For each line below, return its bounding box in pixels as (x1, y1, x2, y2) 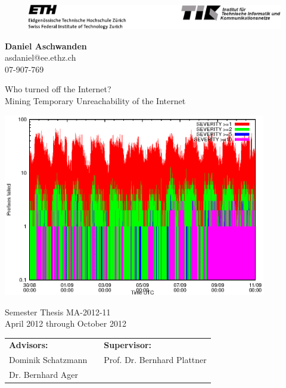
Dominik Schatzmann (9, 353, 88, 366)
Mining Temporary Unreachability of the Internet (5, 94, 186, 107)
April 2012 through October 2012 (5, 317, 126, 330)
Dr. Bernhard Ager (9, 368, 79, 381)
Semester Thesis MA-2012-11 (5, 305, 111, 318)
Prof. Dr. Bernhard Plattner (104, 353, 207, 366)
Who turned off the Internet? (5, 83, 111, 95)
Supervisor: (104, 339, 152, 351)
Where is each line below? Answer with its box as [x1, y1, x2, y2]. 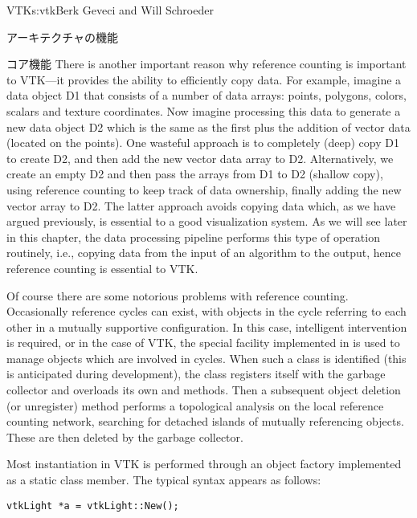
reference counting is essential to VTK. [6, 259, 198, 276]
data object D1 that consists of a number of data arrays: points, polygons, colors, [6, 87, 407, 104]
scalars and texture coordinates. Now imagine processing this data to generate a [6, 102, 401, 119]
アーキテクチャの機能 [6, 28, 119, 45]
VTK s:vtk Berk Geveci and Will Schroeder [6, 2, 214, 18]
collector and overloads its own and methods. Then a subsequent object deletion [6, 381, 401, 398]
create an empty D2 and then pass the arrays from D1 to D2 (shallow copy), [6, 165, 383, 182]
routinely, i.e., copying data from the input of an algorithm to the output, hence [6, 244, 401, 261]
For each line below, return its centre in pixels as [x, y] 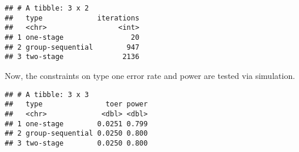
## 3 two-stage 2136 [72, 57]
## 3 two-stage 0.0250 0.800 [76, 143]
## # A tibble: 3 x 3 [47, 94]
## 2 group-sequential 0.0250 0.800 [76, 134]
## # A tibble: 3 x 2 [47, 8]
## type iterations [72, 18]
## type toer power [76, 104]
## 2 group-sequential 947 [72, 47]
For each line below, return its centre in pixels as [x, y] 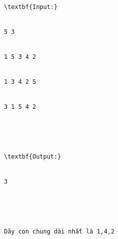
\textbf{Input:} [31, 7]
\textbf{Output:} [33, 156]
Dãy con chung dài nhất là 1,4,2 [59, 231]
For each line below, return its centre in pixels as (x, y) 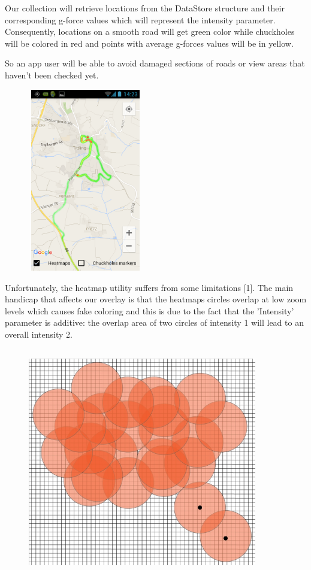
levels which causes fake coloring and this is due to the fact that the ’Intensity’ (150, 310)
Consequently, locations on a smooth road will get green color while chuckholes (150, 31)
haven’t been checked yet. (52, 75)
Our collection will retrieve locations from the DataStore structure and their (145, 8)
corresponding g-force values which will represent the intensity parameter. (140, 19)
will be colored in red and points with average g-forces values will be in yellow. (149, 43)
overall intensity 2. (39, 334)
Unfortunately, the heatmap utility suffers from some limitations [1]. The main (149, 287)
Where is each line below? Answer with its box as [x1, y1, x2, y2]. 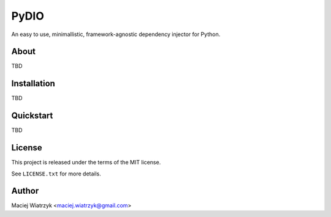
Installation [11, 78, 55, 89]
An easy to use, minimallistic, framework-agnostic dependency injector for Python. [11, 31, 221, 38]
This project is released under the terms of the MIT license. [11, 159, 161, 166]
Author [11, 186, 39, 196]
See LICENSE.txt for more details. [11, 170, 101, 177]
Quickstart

▶ [Task directions] Using the material above, gather every line that includes "locations".

▶ [Your response]
Consequently, locations on a smooth road will get green color while chuckholes (150, 31)
Our collection will retrieve locations from the DataStore structure and their (145, 8)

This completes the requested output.